I think this post could use a post title that makes the more explicit, provocative takeaway (otherwise I’d have assumed “this is letting you know illegible problems exist” and I already knew the gist)
Any suggestions?
Not sure. Let me think about it step by step.
It seems like the claims here are:
Illegible and Legible problems both exist in AI safety research
Decisionmakers are less likely to understand illegible problems
Illegible problems are less likely to cause decisionmakers to slow/stop where appropriate
Legible problems are not the bottleneck (because they’re more likely to get solved by default by the time we reach danger zones)
Working on legible problems shortens timelines without much gain
[From JohnW if you wanna incorporate] If you work on legible problems by making illegible problems worse, you aren’t helping.
I guess you do have a lot of stuff you wanna say, so it’s not like the post naturally has a short handle.
“Working on legible problems shortens timelines without much gain” is IMO the most provocative handle, but, might not be worth it if you think of the other points as comparably important.
“Legible AI problems are not the bottleneck” is slightly more overall-encompassing
“I hope Joe Carlsmith works on illegible problems” is, uh, a very fun title but probably bad. :P
Yeah it’s hard to think of a clear improvement to the title. I think I’m mostly trying to point out that thinking about legible vs illegible safety problems leads to a number of interesting implications that people may not have realized. At this point the karma is probably high enough to help attract readers despite the boring title, so I’ll probably just leave it as is.

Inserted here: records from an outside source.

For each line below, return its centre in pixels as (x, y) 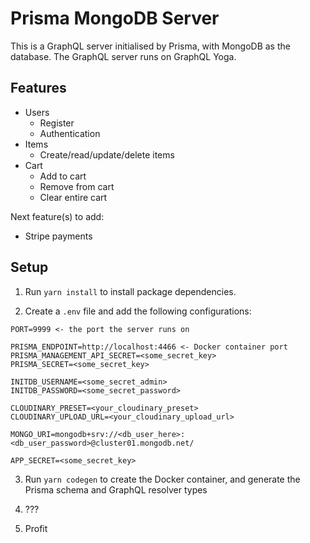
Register (57, 123)
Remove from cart (77, 186)
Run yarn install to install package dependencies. (130, 291)
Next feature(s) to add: (57, 216)
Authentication (70, 133)
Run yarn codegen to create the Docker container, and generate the (162, 479)
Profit (36, 528)
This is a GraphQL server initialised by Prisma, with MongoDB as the (150, 46)
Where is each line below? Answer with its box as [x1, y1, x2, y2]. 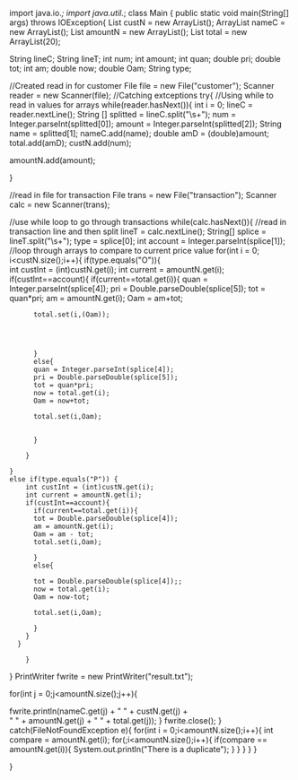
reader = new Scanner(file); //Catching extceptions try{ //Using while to [9, 90, 274, 100]
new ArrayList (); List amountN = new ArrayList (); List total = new [9, 27, 248, 37]
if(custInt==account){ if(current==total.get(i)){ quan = [9, 273, 209, 284]
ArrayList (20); [9, 36, 61, 47]
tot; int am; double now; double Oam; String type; [9, 63, 192, 74]
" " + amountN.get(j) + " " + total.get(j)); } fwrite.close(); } [9, 715, 223, 725]
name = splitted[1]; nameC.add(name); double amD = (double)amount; [9, 128, 269, 138]
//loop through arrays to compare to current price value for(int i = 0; [9, 246, 260, 256]
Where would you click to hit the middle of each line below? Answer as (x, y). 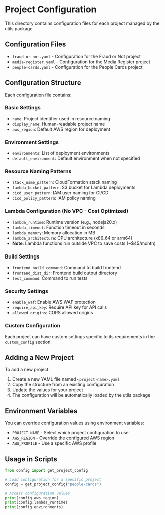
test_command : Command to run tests (50, 278)
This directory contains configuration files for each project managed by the (82, 23)
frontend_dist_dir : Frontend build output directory (65, 273)
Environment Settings (32, 142)
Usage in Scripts (31, 459)
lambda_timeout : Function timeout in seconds (58, 227)
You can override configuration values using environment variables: (75, 423)
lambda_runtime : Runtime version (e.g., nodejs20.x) (65, 222)
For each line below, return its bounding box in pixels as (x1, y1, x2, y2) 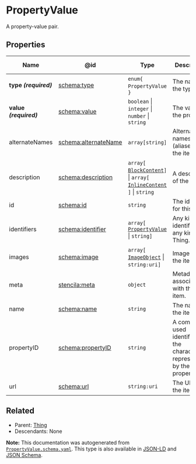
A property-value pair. (6, 23, 60, 30)
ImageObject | (128, 253, 164, 261)
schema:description (58, 173, 113, 181)
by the (172, 362, 190, 370)
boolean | (128, 97, 153, 105)
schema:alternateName (58, 138, 123, 146)
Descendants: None (14, 428, 62, 435)
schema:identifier (58, 225, 106, 233)
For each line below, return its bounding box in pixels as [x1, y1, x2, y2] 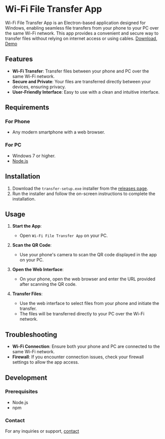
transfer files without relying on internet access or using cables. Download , [5, 35, 158, 41]
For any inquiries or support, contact [5, 428, 79, 434]
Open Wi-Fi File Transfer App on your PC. [19, 233, 108, 238]
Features [5, 55, 33, 64]
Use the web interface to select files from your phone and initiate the [19, 301, 159, 306]
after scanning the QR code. [19, 281, 77, 287]
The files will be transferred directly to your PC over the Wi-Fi [19, 311, 144, 317]
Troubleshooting [5, 330, 58, 338]
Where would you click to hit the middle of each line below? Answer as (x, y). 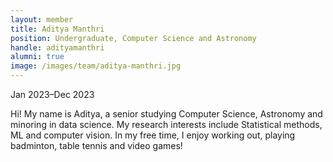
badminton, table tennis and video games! (96, 145)
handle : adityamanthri (57, 47)
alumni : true (37, 57)
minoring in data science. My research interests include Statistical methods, (166, 124)
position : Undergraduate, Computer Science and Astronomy (133, 38)
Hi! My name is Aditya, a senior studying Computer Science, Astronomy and (166, 114)
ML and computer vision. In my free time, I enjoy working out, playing (153, 135)
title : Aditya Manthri (57, 29)
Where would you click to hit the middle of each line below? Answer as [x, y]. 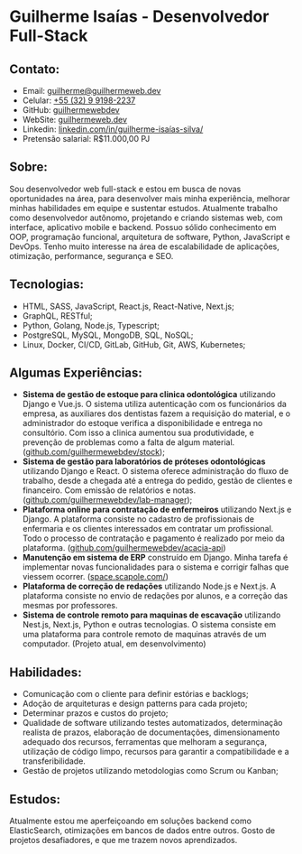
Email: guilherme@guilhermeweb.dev [92, 91]
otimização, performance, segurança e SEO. [92, 255]
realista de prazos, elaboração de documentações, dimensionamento [151, 732]
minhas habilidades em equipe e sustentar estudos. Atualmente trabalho [143, 208]
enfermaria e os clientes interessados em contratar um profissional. [148, 529]
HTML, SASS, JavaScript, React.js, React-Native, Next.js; [128, 306]
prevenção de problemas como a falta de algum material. [128, 442]
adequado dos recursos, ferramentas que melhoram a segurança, [145, 742]
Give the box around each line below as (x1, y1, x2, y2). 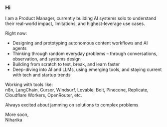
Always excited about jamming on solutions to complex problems (5, 102, 139, 108)
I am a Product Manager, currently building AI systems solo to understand (5, 15, 157, 21)
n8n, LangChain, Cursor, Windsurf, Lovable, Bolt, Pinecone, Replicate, (5, 87, 149, 93)
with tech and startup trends (12, 72, 71, 78)
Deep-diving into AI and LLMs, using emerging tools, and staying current (12, 66, 162, 72)
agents (12, 45, 27, 51)
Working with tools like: (5, 81, 53, 87)
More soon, (5, 111, 29, 117)
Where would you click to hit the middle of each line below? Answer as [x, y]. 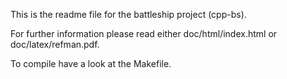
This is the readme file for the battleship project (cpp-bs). [128, 14]
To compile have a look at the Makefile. [91, 63]
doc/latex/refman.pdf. [55, 44]
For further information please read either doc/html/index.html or [144, 33]
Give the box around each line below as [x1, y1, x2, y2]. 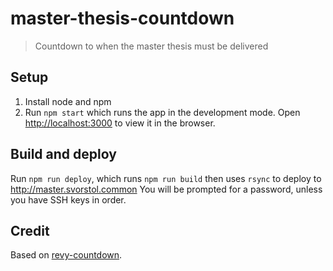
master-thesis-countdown [10, 7, 235, 30]
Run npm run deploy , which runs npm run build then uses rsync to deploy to [10, 172, 322, 184]
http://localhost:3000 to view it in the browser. [24, 117, 216, 129]
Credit [10, 222, 50, 239]
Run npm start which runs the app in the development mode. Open [24, 106, 301, 118]
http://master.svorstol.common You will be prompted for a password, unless [10, 183, 323, 195]
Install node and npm [24, 95, 112, 107]
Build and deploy [10, 146, 117, 163]
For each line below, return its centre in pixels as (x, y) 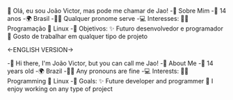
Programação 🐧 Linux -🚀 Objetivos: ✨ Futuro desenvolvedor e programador (115, 28)
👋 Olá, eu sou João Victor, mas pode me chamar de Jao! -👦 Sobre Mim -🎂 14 (117, 11)
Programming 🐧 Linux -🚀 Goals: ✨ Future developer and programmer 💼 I (110, 81)
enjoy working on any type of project (60, 89)
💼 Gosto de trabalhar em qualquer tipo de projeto (78, 36)
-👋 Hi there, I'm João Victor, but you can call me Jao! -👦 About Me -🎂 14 (110, 63)
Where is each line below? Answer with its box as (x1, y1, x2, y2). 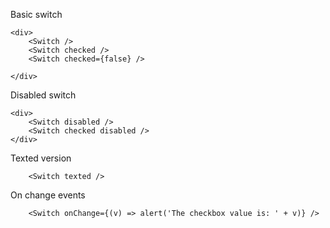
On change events (10, 189, 86, 201)
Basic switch (10, 9, 63, 20)
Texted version (10, 152, 72, 164)
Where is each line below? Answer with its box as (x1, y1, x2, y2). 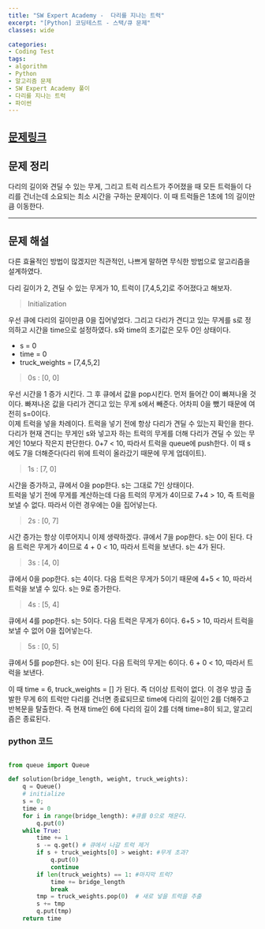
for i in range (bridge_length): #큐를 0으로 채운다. (22, 811, 188, 820)
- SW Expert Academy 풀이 (8, 84, 91, 92)
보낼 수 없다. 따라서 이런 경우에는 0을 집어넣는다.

Makes sense, although want to flag one more argument that, the takeaways people tend to remember from posts are ones that are encapsulated in their titles. “Musings on X” style posts tend not to be remembered as much, and I think this is a fairly important post for people to remember.
“If illegible safety problems remain when we invent transformative AI, legible problems mostly just give an excuse to deploy it”
“Legible safety problems mostly just burn timeline in the presence of illegible problems”
Something like that
I do not know if you consider gradual disempowerment to be an illegible problem in AI safety (as I do), but it is certainly a problem independent of corrigibility/alignment.
As such, work on either illegible or legible problems tackling alignment/corrigibility can cause the same effect; is AI safety worth pursuing when it could lead to a world with fundamental power shifts in the disfavor of most humans?
I agree heartily, and I feel there’s been various expressions of the “paradox” of alignment research, it is a balancing act of enabling accelerationism & safety. However ultimately both pursuits enable the end goal of aligned AI.
Which could optimistically lead to a utopia of post-scarcity but could also lead to highly dystopian power dynamics. Ensuring the optimist’s hope is realized seems (to me) to be a highly illegible problem. Those in the AI safety research space largely ignore this, in favor of tackling more legible problems, including illegible alignment problems.
All of this is to say I feel the same thing you feel, but for all of AI safety research.